What is required: Hand back, word for word, the lines from the one containing "mer än så. I snart 80 år har Tranås Rostfria" to the end of the records, both included, and leave out pictures.

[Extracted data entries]
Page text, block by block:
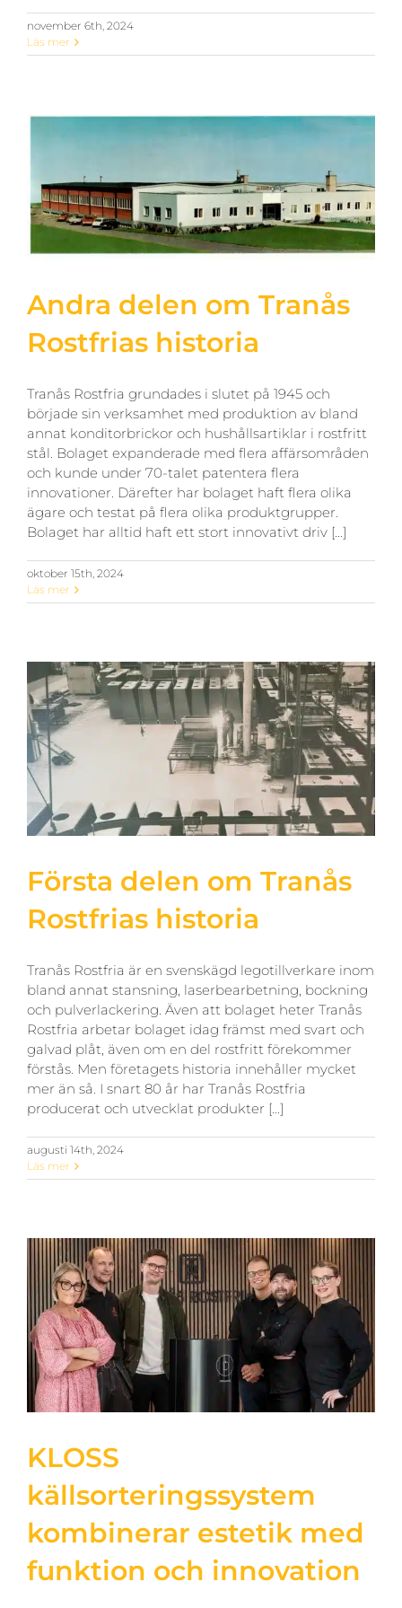
november 6th, 2024
Läs mer
Andra delen om Tranås
Rostfrias historia
Tranås Rostfria grundades i slutet på 1945 och
började sin verksamhet med produktion av bland
annat konditorbrickor och hushållsartiklar i rostfritt
stål. Bolaget expanderade med flera affärsområden
och kunde under 70-talet patentera flera
innovationer. Därefter har bolaget haft flera olika
ägare och testat på flera olika produktgrupper.
Bolaget har alltid haft ett stort innovativt driv [...]
oktober 15th, 2024
Läs mer
Första delen om Tranås
Rostfrias historia
Tranås Rostfria är en svenskägd legotillverkare inom
bland annat stansning, laserbearbetning, bockning
och pulverlackering. Även att bolaget heter Tranås
Rostfria arbetar bolaget idag främst med svart och
galvad plåt, även om en del rostfritt förekommer
förstås. Men företagets historia innehåller mycket
mer än så. I snart 80 år har Tranås Rostfria
producerat och utvecklat produkter [...]
augusti 14th, 2024
Läs mer
KLOSS
källsorteringssystem
kombinerar estetik med
funktion och innovation
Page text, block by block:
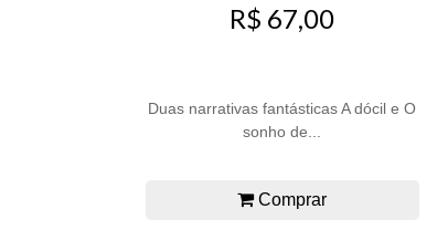
R$ 67,00
Duas narrativas fantásticas A dócil e O
sonho de...
Comprar
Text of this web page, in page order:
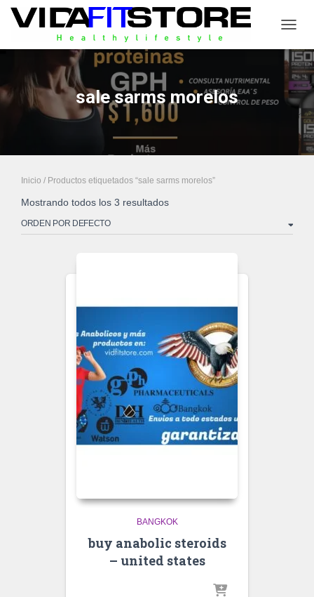
sale sarms morelos
Inicio / Productos etiquetados “sale sarms morelos”
Mostrando todos los 3 resultados
BANGKOK
buy anabolic steroids
– united states

Reply to the task:
mer än så. I snart 80 år har Tranås Rostfria
producerat och utvecklat produkter [...]
augusti 14th, 2024
Läs mer
KLOSS
källsorteringssystem
kombinerar estetik med
funktion och innovation
Page text, block by block:
R$ 67,00
Duas narrativas fantásticas A dócil e O
sonho de...
Comprar
Text of this web page, in page order:
sale sarms morelos
Inicio / Productos etiquetados “sale sarms morelos”
Mostrando todos los 3 resultados
BANGKOK
buy anabolic steroids
– united states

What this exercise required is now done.